Container Job/Task Scheduling. Operating at a lower level than fully featured application schedulers like Cloud Foundry Diego, Mesosphere Marathon, or Kubernetes, job schedulers like Mesosphere Chronos exist to execute transactional operations across networks. For example, a job might be to execute a shell script in guest containers distributed across a network.

Container Host Management API / CLI. Docker Machine and similar technologies like boot2docker have appeared to help with the problem of installing and configuring the Docker host across various operating system (including non-Linux ones) and different hosting providers. VMWare AppCatalyst serves a similar function for organizations using the VMWare hypervisor.

Container Management UI. Traditional CLI based approach for managing containers can be easily automated but is arguably error prone in the hands of novice administrators. Tools like Kitematic and Panamax offer a lower learning curve.

Container Image Registry. Sharing and collaborative development of images is one of the top benefits that can be realized by adopting container technologies. Docker and CoreOS registries are the underlying server side technologies that enable developers to store, share and describe container images with metadata like 5 star ratings, provenance, and more. Companies like IBM are active players in this space offering curated image registries, focusing on image maintenance, patching, and upgrades.

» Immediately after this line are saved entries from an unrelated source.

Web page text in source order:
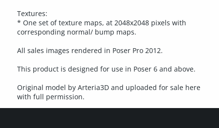
Textures:
* One set of texture maps, at 2048x2048 pixels with
corresponding normal/ bump maps.
All sales images rendered in Poser Pro 2012.
This product is designed for use in Poser 6 and above.
Original model by Arteria3D and uploaded for sale here
with full permission.
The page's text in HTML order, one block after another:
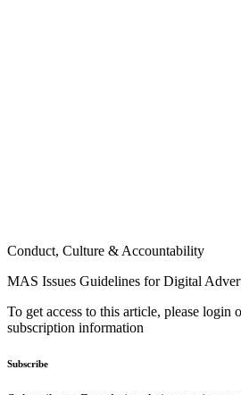
Conduct, Culture & Accountability
MAS Issues Guidelines for Digital
To get access to this article, please login
subscription information
Subscribe
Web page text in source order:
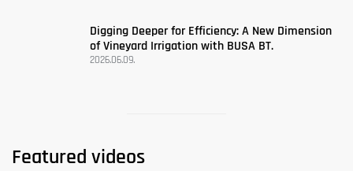
Digging Deeper for Efficiency: A New Dimension
of Vineyard Irrigation with BUSA BT.
2026.06.09.
Featured videos
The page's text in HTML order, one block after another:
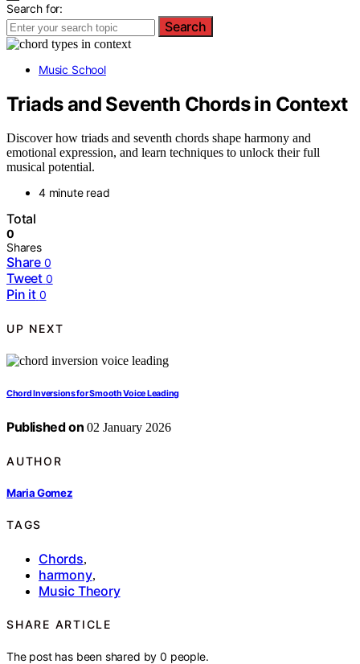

Container Image Trust & Verification. Public image registries like DockerHub have proven popular with developers but carry security risks. Studies have shown that over 30% of containers instantiated from DockerHub images have security vulnerabilities. Organizations concerned about trusting container images turned to various solutions that provide cryptographic guarantees about the image provenance implemented as cryptographic signing of images and changes to them by a trusted vendor.